EXERCISE DIRECTIONS: Return all of the data that follows precisely, leaving every image out.

SOURCE DATA:
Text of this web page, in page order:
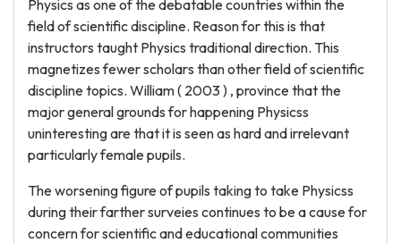
Physics as one of the debatable countries within the
field of scientific discipline. Reason for this is that
instructors taught Physics traditional direction. This
magnetizes fewer scholars than other field of scientific
discipline topics. William ( 2003 ) , province that the
major general grounds for happening Physicss
uninteresting are that it is seen as hard and irrelevant
particularly female pupils.
The worsening figure of pupils taking to take Physicss
during their farther surveies continues to be a cause for
concern for scientific and educational communities
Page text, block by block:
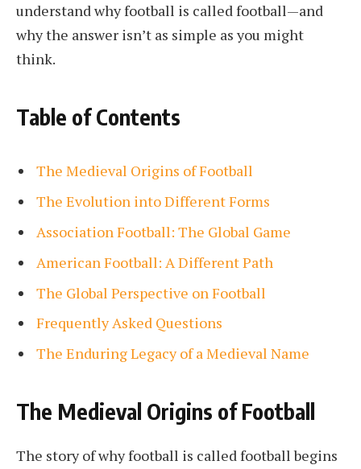
understand why football is called football—and
why the answer isn’t as simple as you might
think.
Table of Contents
The Medieval Origins of Football
The Evolution into Different Forms
Association Football: The Global Game
American Football: A Different Path
The Global Perspective on Football
Frequently Asked Questions
The Enduring Legacy of a Medieval Name
The Medieval Origins of Football
The story of why football is called football begins

TASK ANSWER:
Text of this web page, in page order:
Physics as one of the debatable countries within the
field of scientific discipline. Reason for this is that
instructors taught Physics traditional direction. This
magnetizes fewer scholars than other field of scientific
discipline topics. William ( 2003 ) , province that the
major general grounds for happening Physicss
uninteresting are that it is seen as hard and irrelevant
particularly female pupils.
The worsening figure of pupils taking to take Physicss
during their farther surveies continues to be a cause for
concern for scientific and educational communities
Page text, block by block:
understand why football is called football—and
why the answer isn’t as simple as you might
think.
Table of Contents
The Medieval Origins of Football
The Evolution into Different Forms
Association Football: The Global Game
American Football: A Different Path
The Global Perspective on Football
Frequently Asked Questions
The Enduring Legacy of a Medieval Name
The Medieval Origins of Football
The story of why football is called football begins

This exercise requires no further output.